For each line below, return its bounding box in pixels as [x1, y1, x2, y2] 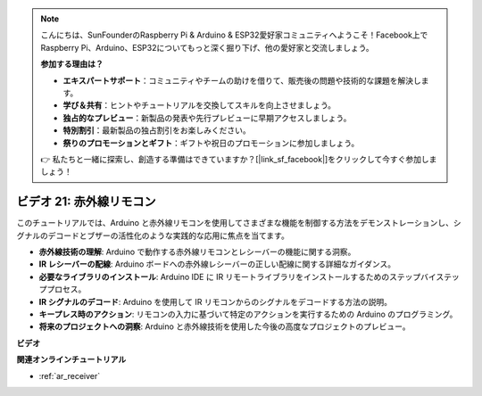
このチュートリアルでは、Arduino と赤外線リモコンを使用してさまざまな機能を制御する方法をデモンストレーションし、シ [16, 218, 461, 228]
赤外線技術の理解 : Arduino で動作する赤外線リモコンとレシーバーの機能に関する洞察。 [38, 246, 356, 257]
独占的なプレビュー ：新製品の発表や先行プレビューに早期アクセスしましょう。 [62, 112, 352, 123]
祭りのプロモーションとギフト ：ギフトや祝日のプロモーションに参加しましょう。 [62, 137, 360, 148]
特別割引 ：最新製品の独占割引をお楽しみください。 [62, 125, 251, 136]
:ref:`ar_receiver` [38, 370, 101, 381]
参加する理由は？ [40, 59, 104, 70]
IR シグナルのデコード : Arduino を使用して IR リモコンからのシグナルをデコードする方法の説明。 [38, 296, 393, 307]
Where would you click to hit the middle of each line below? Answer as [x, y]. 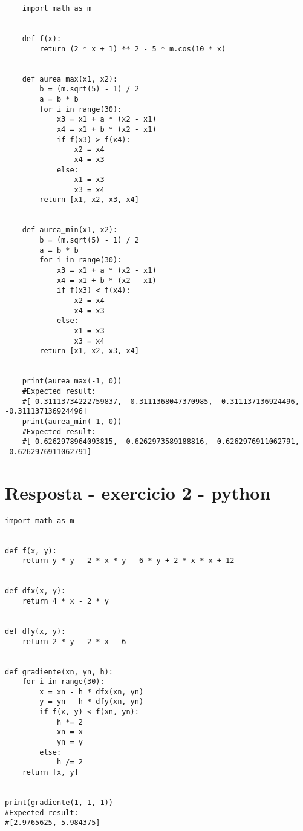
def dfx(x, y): [35, 591]
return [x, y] [50, 773]
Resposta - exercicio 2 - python [138, 492]
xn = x [70, 732]
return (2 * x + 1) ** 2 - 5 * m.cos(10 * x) [133, 49]
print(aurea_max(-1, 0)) [72, 381]
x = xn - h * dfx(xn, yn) [92, 692]
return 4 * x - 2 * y [65, 601]
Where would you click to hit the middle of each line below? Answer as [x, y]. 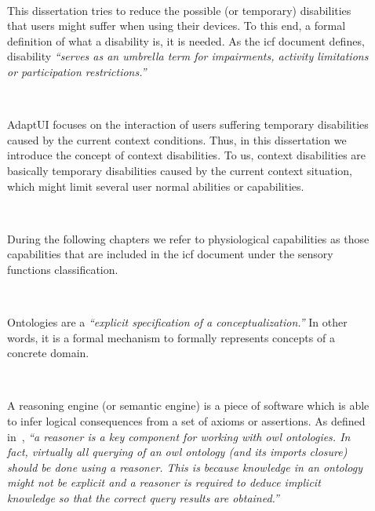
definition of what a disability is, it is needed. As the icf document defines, [186, 40]
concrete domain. [48, 353]
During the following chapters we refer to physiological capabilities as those [188, 238]
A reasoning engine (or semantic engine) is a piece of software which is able [188, 405]
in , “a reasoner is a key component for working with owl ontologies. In [179, 436]
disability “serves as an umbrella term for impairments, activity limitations [188, 56]
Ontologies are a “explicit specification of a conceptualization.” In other [177, 322]
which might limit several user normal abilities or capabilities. [156, 186]
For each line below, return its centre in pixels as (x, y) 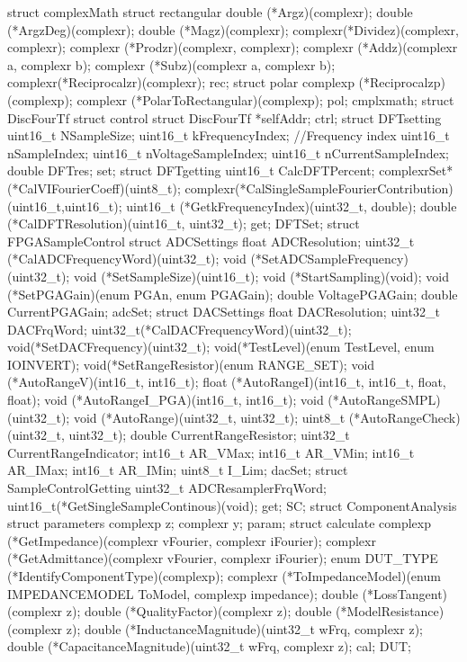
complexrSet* (416, 170)
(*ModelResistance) (390, 611)
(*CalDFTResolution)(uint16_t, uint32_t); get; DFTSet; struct (184, 224)
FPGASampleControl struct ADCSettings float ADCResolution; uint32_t (211, 241)
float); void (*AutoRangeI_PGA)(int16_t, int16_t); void (166, 400)
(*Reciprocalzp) (402, 82)
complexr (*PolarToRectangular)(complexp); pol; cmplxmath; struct (265, 99)
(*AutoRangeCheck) (404, 417)
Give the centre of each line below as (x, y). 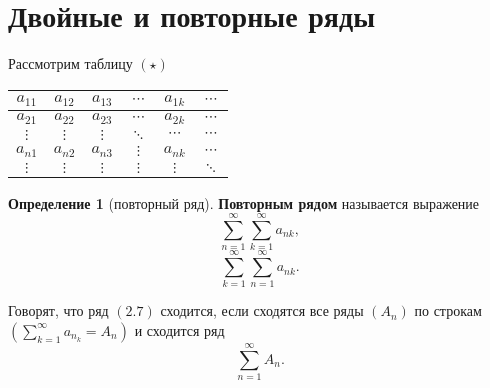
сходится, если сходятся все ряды (262, 310)
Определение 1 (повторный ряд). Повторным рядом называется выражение (244, 202)
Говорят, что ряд (58, 310)
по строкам (448, 310)
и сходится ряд (179, 329)
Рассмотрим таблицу (70, 63)
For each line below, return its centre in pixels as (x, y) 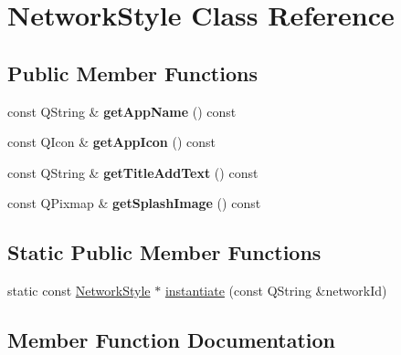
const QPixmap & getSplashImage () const (134, 203)
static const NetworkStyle (79, 291)
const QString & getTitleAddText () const (133, 172)
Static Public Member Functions (164, 252)
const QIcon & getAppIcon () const (111, 142)
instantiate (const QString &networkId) (276, 291)
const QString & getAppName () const (122, 111)
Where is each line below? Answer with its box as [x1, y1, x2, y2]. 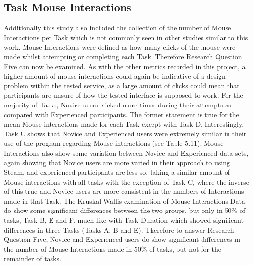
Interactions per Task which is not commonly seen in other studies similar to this [4, 32, 248, 42]
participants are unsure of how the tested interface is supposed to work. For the [4, 90, 243, 100]
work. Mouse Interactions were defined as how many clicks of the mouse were [4, 42, 236, 52]
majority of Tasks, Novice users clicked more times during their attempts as [4, 99, 231, 109]
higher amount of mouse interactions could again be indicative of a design [4, 71, 226, 81]
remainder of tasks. [4, 253, 61, 264]
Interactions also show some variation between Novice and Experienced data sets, [4, 147, 249, 158]
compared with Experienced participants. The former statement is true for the [4, 109, 239, 119]
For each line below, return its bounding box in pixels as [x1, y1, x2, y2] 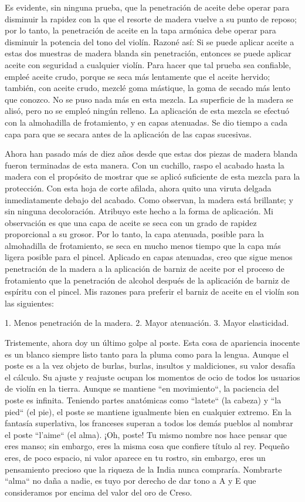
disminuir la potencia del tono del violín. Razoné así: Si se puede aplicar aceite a [5, 35, 294, 48]
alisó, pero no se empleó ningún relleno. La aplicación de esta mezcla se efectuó [5, 105, 290, 117]
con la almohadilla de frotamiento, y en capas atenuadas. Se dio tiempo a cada [5, 116, 288, 128]
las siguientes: [5, 297, 54, 309]
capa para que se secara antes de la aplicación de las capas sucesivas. [5, 127, 252, 140]
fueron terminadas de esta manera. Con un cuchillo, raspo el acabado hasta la [5, 159, 284, 171]
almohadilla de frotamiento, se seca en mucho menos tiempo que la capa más [5, 239, 281, 251]
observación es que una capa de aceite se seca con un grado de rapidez [5, 216, 257, 228]
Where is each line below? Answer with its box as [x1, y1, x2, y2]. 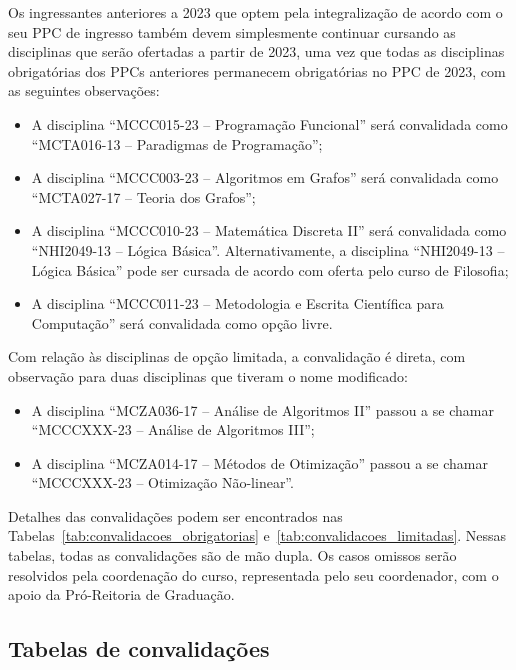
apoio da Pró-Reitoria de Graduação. [8, 584, 235, 605]
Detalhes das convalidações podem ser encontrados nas [8, 505, 343, 526]
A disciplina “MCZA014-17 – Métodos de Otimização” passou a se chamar [31, 452, 488, 473]
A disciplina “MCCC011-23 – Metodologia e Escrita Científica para [31, 293, 444, 314]
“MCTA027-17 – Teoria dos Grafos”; [31, 186, 256, 207]
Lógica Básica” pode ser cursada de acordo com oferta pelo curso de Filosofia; [31, 259, 509, 280]
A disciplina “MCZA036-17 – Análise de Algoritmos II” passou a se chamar [31, 399, 494, 420]
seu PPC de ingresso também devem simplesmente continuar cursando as [8, 21, 456, 42]
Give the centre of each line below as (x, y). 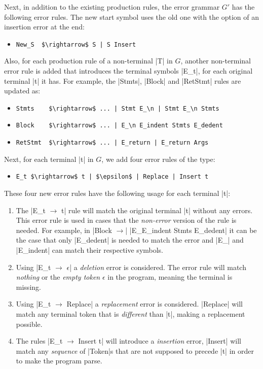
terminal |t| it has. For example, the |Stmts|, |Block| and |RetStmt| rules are (123, 80)
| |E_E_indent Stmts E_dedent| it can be (191, 230)
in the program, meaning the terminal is (170, 277)
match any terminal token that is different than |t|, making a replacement (130, 313)
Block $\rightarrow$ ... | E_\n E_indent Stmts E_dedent (119, 126)
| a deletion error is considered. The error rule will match (158, 267)
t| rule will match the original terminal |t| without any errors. (157, 210)
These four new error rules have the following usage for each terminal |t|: (117, 193)
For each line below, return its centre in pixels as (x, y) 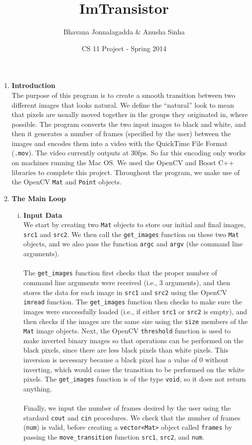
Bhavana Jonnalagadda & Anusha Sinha (124, 32)
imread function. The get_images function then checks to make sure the (133, 302)
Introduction (33, 85)
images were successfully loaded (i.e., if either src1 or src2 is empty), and (135, 311)
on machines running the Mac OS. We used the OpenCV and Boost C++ (123, 163)
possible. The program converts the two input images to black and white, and (129, 124)
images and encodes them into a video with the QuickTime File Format (120, 143)
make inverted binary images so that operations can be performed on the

---*---

* _What the exercise asks_: Nothing but the lines from the line holding "terminal |t| it" through the last line of the entries above is to be reproduced, exactly and without pictures.

* _Exercise solution_:
terminal |t| it has. For example, the |Stmts|, |Block| and |RetStmt| rules are (123, 80)
| |E_E_indent Stmts E_dedent| it can be (191, 230)
in the program, meaning the terminal is (170, 277)
match any terminal token that is different than |t|, making a replacement (130, 313)
Block $\rightarrow$ ... | E_\n E_indent Stmts E_dedent (119, 126)
| a deletion error is considered. The error rule will match (158, 267)
t| rule will match the original terminal |t| without any errors. (157, 210)
These four new error rules have the following usage for each terminal |t|: (117, 193)
For each line below, return its centre in pixels as (x, y) 
Bhavana Jonnalagadda & Anusha Sinha (124, 32)
imread function. The get_images function then checks to make sure the (133, 302)
Introduction (33, 85)
images were successfully loaded (i.e., if either src1 or src2 is empty), and (135, 311)
on machines running the Mac OS. We used the OpenCV and Boost C++ (123, 163)
possible. The program converts the two input images to black and white, and (129, 124)
images and encodes them into a video with the QuickTime File Format (120, 143)
make inverted binary images so that operations can be performed on the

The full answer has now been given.